What the exercise asks →
Take the line with "base link arbitrarily. (35, 743)" and every line after it in the data. Transcribe them exactly, through the last.

[Source data]
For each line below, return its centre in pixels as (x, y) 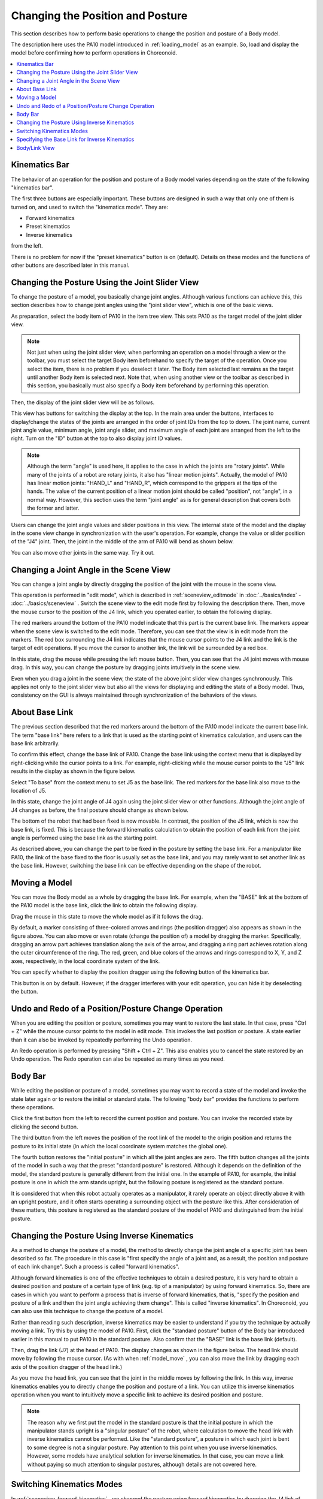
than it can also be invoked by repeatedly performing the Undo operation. (102, 1040)
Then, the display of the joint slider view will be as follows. (83, 402)
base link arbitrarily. (35, 743)
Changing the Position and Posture (99, 16)
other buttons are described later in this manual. (70, 265)
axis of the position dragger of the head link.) (67, 1366)
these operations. (33, 1107)
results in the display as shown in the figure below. (73, 771)

Answer to this task →
base link arbitrarily. (35, 743)
Changing the Position and Posture (99, 16)
other buttons are described later in this manual. (70, 265)
axis of the position dragger of the head link.) (67, 1366)
these operations. (33, 1107)
results in the display as shown in the figure below. (73, 771)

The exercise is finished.